• [Assignment]
Look through the records below for the line holding "else if constant.to_string().starts_with(value)". Write it out exactly, with each following line through the line holding "5, [136, 256]".
*** Opening Source information ***
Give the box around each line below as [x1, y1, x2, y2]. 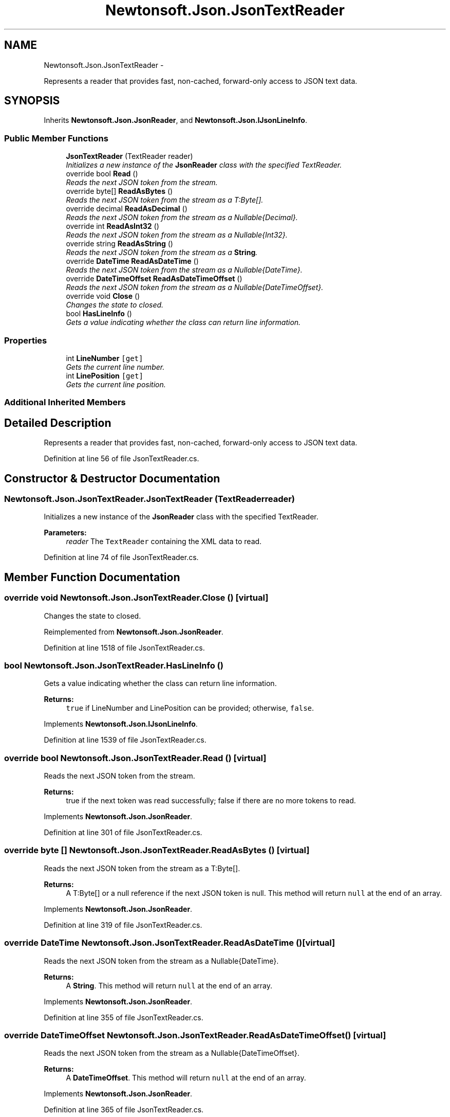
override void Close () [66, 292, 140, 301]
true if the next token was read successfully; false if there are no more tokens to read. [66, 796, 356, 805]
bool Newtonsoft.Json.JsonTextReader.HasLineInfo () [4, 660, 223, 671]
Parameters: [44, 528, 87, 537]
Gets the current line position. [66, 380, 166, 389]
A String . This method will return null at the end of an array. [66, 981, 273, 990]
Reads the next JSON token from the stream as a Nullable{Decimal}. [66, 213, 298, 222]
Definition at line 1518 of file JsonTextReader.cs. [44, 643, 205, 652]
*** Closing Source information ***
*** Opening Source information ***
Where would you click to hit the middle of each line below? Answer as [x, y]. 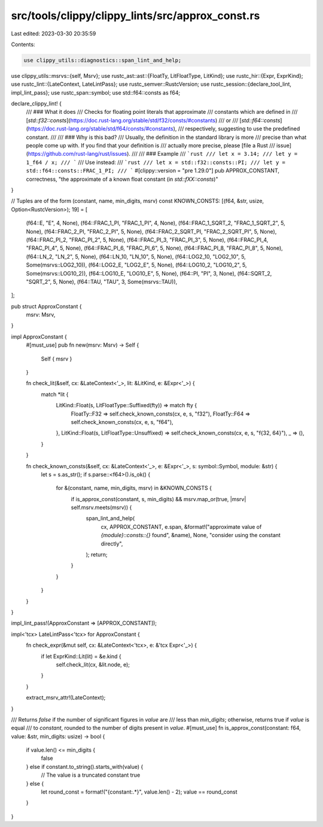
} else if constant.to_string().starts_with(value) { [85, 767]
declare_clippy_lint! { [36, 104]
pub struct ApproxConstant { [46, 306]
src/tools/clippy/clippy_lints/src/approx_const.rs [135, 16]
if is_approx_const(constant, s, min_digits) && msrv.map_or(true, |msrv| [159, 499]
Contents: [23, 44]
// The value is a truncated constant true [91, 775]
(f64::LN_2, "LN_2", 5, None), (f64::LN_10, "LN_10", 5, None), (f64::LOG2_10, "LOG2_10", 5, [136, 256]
*** Closing Source information ***
• [Response area]
} else if constant.to_string().starts_with(value) { [85, 767]
declare_clippy_lint! { [36, 104]
pub struct ApproxConstant { [46, 306]
src/tools/clippy/clippy_lints/src/approx_const.rs [135, 16]
if is_approx_const(constant, s, min_digits) && msrv.map_or(true, |msrv| [159, 499]
Contents: [23, 44]
// The value is a truncated constant true [91, 775]
(f64::LN_2, "LN_2", 5, None), (f64::LN_10, "LN_10", 5, None), (f64::LOG2_10, "LOG2_10", 5, [136, 256]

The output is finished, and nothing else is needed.